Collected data
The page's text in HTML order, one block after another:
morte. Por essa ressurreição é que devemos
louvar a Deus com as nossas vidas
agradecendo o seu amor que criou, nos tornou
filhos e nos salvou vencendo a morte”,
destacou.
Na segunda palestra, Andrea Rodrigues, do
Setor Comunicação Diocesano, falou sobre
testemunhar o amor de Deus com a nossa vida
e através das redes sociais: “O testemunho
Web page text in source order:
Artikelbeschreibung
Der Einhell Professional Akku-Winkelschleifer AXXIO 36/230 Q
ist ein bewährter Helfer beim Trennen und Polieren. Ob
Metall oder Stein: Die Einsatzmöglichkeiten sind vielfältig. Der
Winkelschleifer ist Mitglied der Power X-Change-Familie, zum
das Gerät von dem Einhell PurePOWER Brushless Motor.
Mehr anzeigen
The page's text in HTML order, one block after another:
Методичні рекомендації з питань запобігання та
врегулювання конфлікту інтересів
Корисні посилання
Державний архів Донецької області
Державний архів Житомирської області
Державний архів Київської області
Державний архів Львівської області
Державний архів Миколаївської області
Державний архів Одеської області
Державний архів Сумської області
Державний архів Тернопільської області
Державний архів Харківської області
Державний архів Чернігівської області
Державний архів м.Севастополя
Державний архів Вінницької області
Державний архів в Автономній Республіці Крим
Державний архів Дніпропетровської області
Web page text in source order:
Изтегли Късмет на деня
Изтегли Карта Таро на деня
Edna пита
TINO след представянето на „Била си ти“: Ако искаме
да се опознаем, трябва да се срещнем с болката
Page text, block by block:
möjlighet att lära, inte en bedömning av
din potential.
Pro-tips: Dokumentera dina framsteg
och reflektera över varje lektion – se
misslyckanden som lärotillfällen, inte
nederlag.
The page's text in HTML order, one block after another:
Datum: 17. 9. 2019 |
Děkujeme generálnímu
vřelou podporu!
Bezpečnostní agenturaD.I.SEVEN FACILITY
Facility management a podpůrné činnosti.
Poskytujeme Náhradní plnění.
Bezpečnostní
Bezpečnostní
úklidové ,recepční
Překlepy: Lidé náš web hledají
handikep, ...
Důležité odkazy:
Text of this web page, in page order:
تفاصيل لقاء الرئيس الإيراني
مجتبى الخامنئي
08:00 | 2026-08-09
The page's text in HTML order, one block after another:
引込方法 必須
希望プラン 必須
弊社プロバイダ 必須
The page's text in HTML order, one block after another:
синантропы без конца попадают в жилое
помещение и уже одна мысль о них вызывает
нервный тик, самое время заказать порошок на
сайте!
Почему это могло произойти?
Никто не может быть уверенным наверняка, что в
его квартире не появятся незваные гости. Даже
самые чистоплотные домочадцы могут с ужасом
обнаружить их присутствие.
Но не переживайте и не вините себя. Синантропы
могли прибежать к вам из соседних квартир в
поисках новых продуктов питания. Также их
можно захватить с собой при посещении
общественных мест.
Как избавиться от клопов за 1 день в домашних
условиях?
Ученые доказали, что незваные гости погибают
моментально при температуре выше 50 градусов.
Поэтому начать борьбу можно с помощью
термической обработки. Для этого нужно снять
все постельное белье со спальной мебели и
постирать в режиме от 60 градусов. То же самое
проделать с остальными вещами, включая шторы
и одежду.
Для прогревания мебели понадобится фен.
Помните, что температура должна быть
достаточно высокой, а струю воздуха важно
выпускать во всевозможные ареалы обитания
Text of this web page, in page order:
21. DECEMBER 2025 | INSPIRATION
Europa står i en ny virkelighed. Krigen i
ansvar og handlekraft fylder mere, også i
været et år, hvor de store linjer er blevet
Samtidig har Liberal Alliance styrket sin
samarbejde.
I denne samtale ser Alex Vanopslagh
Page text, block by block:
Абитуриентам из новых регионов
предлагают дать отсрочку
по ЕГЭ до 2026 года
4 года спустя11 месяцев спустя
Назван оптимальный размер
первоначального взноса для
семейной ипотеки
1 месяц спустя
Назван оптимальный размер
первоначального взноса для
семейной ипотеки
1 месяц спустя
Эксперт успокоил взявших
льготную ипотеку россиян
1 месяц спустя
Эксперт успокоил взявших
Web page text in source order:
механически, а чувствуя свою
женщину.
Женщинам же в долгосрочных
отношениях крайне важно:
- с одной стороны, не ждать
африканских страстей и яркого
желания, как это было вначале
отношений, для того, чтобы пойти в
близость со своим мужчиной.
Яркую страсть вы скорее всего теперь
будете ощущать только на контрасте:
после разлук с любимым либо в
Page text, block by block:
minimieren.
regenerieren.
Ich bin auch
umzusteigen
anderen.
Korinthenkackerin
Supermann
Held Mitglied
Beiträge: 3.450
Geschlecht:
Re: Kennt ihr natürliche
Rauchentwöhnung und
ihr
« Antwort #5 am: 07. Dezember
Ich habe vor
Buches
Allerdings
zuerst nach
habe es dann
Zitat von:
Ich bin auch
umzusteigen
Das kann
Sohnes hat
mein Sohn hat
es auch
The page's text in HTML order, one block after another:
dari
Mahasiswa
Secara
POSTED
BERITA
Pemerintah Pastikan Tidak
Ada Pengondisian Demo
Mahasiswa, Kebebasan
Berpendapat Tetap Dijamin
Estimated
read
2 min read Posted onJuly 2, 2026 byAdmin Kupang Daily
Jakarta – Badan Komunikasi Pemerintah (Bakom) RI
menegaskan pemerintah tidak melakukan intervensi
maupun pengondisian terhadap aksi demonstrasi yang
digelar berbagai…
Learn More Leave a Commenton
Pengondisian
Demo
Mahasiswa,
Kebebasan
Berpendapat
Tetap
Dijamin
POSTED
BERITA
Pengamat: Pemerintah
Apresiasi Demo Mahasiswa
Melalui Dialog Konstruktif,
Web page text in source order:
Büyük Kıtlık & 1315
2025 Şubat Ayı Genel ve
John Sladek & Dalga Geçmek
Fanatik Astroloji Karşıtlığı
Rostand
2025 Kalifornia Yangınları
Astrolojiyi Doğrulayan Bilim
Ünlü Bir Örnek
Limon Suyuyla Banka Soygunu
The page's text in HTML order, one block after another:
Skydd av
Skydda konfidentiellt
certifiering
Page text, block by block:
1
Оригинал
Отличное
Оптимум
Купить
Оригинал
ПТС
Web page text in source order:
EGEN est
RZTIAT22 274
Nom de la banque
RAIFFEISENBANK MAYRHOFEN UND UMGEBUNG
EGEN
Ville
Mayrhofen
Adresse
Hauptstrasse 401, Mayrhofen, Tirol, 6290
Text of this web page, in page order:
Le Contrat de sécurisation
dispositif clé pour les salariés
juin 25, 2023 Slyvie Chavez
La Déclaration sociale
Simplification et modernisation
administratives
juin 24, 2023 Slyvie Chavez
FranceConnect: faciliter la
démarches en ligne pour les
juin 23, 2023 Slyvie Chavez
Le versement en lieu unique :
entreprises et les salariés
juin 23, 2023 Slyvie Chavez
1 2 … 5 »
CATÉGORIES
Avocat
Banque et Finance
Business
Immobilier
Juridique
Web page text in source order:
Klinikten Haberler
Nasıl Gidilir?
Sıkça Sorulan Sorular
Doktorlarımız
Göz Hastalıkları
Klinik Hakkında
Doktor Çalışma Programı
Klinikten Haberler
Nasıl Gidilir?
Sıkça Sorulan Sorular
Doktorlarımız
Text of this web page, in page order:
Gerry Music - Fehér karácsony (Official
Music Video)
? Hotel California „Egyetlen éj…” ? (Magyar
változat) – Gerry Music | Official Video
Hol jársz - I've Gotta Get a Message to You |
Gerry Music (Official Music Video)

▸ Try it: The records need to be reproduced in their entirety, word for word.

▸ Solution to the exercise:
The page's text in HTML order, one block after another:
morte. Por essa ressurreição é que devemos
louvar a Deus com as nossas vidas
agradecendo o seu amor que criou, nos tornou
filhos e nos salvou vencendo a morte”,
destacou.
Na segunda palestra, Andrea Rodrigues, do
Setor Comunicação Diocesano, falou sobre
testemunhar o amor de Deus com a nossa vida
e através das redes sociais: “O testemunho
Web page text in source order:
Artikelbeschreibung
Der Einhell Professional Akku-Winkelschleifer AXXIO 36/230 Q
ist ein bewährter Helfer beim Trennen und Polieren. Ob
Metall oder Stein: Die Einsatzmöglichkeiten sind vielfältig. Der
Winkelschleifer ist Mitglied der Power X-Change-Familie, zum
das Gerät von dem Einhell PurePOWER Brushless Motor.
Mehr anzeigen
The page's text in HTML order, one block after another:
Методичні рекомендації з питань запобігання та
врегулювання конфлікту інтересів
Корисні посилання
Державний архів Донецької області
Державний архів Житомирської області
Державний архів Київської області
Державний архів Львівської області
Державний архів Миколаївської області
Державний архів Одеської області
Державний архів Сумської області
Державний архів Тернопільської області
Державний архів Харківської області
Державний архів Чернігівської області
Державний архів м.Севастополя
Державний архів Вінницької області
Державний архів в Автономній Республіці Крим
Державний архів Дніпропетровської області
Web page text in source order:
Изтегли Късмет на деня
Изтегли Карта Таро на деня
Edna пита
TINO след представянето на „Била си ти“: Ако искаме
да се опознаем, трябва да се срещнем с болката
Page text, block by block:
möjlighet att lära, inte en bedömning av
din potential.
Pro-tips: Dokumentera dina framsteg
och reflektera över varje lektion – se
misslyckanden som lärotillfällen, inte
nederlag.
The page's text in HTML order, one block after another:
Datum: 17. 9. 2019 |
Děkujeme generálnímu
vřelou podporu!
Bezpečnostní agenturaD.I.SEVEN FACILITY
Facility management a podpůrné činnosti.
Poskytujeme Náhradní plnění.
Bezpečnostní
Bezpečnostní
úklidové ,recepční
Překlepy: Lidé náš web hledají
handikep, ...
Důležité odkazy:
Text of this web page, in page order:
تفاصيل لقاء الرئيس الإيراني
مجتبى الخامنئي
08:00 | 2026-08-09
The page's text in HTML order, one block after another:
引込方法 必須
希望プラン 必須
弊社プロバイダ 必須
The page's text in HTML order, one block after another:
синантропы без конца попадают в жилое
помещение и уже одна мысль о них вызывает
нервный тик, самое время заказать порошок на
сайте!
Почему это могло произойти?
Никто не может быть уверенным наверняка, что в
его квартире не появятся незваные гости. Даже
самые чистоплотные домочадцы могут с ужасом
обнаружить их присутствие.
Но не переживайте и не вините себя. Синантропы
могли прибежать к вам из соседних квартир в
поисках новых продуктов питания. Также их
можно захватить с собой при посещении
общественных мест.
Как избавиться от клопов за 1 день в домашних
условиях?
Ученые доказали, что незваные гости погибают
моментально при температуре выше 50 градусов.
Поэтому начать борьбу можно с помощью
термической обработки. Для этого нужно снять
все постельное белье со спальной мебели и
постирать в режиме от 60 градусов. То же самое
проделать с остальными вещами, включая шторы
и одежду.
Для прогревания мебели понадобится фен.
Помните, что температура должна быть
достаточно высокой, а струю воздуха важно
выпускать во всевозможные ареалы обитания
Text of this web page, in page order:
21. DECEMBER 2025 | INSPIRATION
Europa står i en ny virkelighed. Krigen i
ansvar og handlekraft fylder mere, også i
været et år, hvor de store linjer er blevet
Samtidig har Liberal Alliance styrket sin
samarbejde.
I denne samtale ser Alex Vanopslagh
Page text, block by block:
Абитуриентам из новых регионов
предлагают дать отсрочку
по ЕГЭ до 2026 года
4 года спустя11 месяцев спустя
Назван оптимальный размер
первоначального взноса для
семейной ипотеки
1 месяц спустя
Назван оптимальный размер
первоначального взноса для
семейной ипотеки
1 месяц спустя
Эксперт успокоил взявших
льготную ипотеку россиян
1 месяц спустя
Эксперт успокоил взявших
Web page text in source order:
механически, а чувствуя свою
женщину.
Женщинам же в долгосрочных
отношениях крайне важно:
- с одной стороны, не ждать
африканских страстей и яркого
желания, как это было вначале
отношений, для того, чтобы пойти в
близость со своим мужчиной.
Яркую страсть вы скорее всего теперь
будете ощущать только на контрасте:
после разлук с любимым либо в
Page text, block by block:
minimieren.
regenerieren.
Ich bin auch
umzusteigen
anderen.
Korinthenkackerin
Supermann
Held Mitglied
Beiträge: 3.450
Geschlecht:
Re: Kennt ihr natürliche
Rauchentwöhnung und
ihr
« Antwort #5 am: 07. Dezember
Ich habe vor
Buches
Allerdings
zuerst nach
habe es dann
Zitat von:
Ich bin auch
umzusteigen
Das kann
Sohnes hat
mein Sohn hat
es auch
The page's text in HTML order, one block after another:
dari
Mahasiswa
Secara
POSTED
BERITA
Pemerintah Pastikan Tidak
Ada Pengondisian Demo
Mahasiswa, Kebebasan
Berpendapat Tetap Dijamin
Estimated
read
2 min read Posted onJuly 2, 2026 byAdmin Kupang Daily
Jakarta – Badan Komunikasi Pemerintah (Bakom) RI
menegaskan pemerintah tidak melakukan intervensi
maupun pengondisian terhadap aksi demonstrasi yang
digelar berbagai…
Learn More Leave a Commenton
Pengondisian
Demo
Mahasiswa,
Kebebasan
Berpendapat
Tetap
Dijamin
POSTED
BERITA
Pengamat: Pemerintah
Apresiasi Demo Mahasiswa
Melalui Dialog Konstruktif,
Web page text in source order:
Büyük Kıtlık & 1315
2025 Şubat Ayı Genel ve
John Sladek & Dalga Geçmek
Fanatik Astroloji Karşıtlığı
Rostand
2025 Kalifornia Yangınları
Astrolojiyi Doğrulayan Bilim
Ünlü Bir Örnek
Limon Suyuyla Banka Soygunu
The page's text in HTML order, one block after another:
Skydd av
Skydda konfidentiellt
certifiering
Page text, block by block:
1
Оригинал
Отличное
Оптимум
Купить
Оригинал
ПТС
Web page text in source order:
EGEN est
RZTIAT22 274
Nom de la banque
RAIFFEISENBANK MAYRHOFEN UND UMGEBUNG
EGEN
Ville
Mayrhofen
Adresse
Hauptstrasse 401, Mayrhofen, Tirol, 6290
Text of this web page, in page order:
Le Contrat de sécurisation
dispositif clé pour les salariés
juin 25, 2023 Slyvie Chavez
La Déclaration sociale
Simplification et modernisation
administratives
juin 24, 2023 Slyvie Chavez
FranceConnect: faciliter la
démarches en ligne pour les
juin 23, 2023 Slyvie Chavez
Le versement en lieu unique :
entreprises et les salariés
juin 23, 2023 Slyvie Chavez
1 2 … 5 »
CATÉGORIES
Avocat
Banque et Finance
Business
Immobilier
Juridique
Web page text in source order:
Klinikten Haberler
Nasıl Gidilir?
Sıkça Sorulan Sorular
Doktorlarımız
Göz Hastalıkları
Klinik Hakkında
Doktor Çalışma Programı
Klinikten Haberler
Nasıl Gidilir?
Sıkça Sorulan Sorular
Doktorlarımız
Text of this web page, in page order:
Gerry Music - Fehér karácsony (Official
Music Video)
? Hotel California „Egyetlen éj…” ? (Magyar
változat) – Gerry Music | Official Video
Hol jársz - I've Gotta Get a Message to You |
Gerry Music (Official Music Video)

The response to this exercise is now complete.